Exercise inputs START

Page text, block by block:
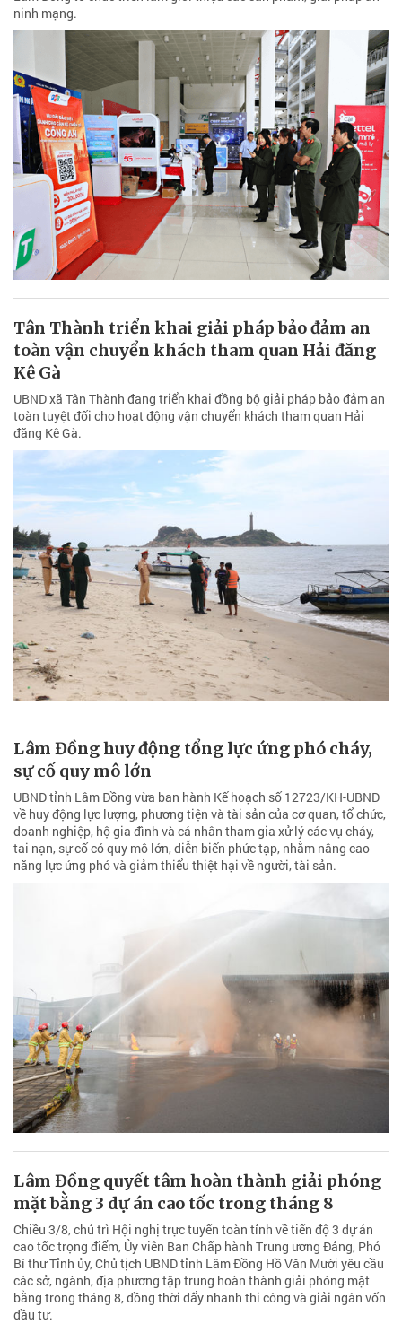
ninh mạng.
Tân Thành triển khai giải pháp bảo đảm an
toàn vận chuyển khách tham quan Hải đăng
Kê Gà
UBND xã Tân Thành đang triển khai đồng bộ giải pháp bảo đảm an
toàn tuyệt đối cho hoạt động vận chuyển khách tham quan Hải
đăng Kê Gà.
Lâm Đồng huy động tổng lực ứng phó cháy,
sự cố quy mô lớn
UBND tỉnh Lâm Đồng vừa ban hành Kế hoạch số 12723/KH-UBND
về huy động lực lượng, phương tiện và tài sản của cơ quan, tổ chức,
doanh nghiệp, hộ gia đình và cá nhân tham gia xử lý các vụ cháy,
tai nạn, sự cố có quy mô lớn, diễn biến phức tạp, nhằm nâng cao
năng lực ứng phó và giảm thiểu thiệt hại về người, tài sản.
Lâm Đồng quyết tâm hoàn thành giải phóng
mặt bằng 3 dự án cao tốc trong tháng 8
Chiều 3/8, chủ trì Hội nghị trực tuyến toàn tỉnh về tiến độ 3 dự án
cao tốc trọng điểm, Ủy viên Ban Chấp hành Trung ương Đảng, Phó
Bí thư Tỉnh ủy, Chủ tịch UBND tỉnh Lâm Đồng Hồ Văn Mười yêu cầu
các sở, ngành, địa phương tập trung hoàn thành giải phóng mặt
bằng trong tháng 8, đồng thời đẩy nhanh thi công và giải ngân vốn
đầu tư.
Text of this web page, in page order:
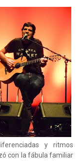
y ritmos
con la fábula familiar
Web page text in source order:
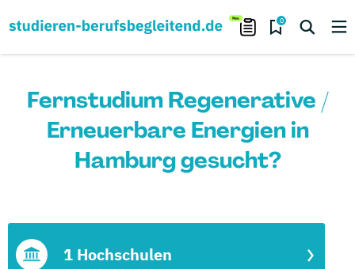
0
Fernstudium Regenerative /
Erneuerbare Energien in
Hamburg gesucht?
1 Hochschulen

Exercise inputs END

# [Activity]
Which lines above carry the string "UBND"? Copy those lines.

# [Exercise solution]
UBND xã Tân Thành đang triển khai đồng bộ giải pháp bảo đảm an
UBND tỉnh Lâm Đồng vừa ban hành Kế hoạch số 12723/KH-UBND
Bí thư Tỉnh ủy, Chủ tịch UBND tỉnh Lâm Đồng Hồ Văn Mười yêu cầu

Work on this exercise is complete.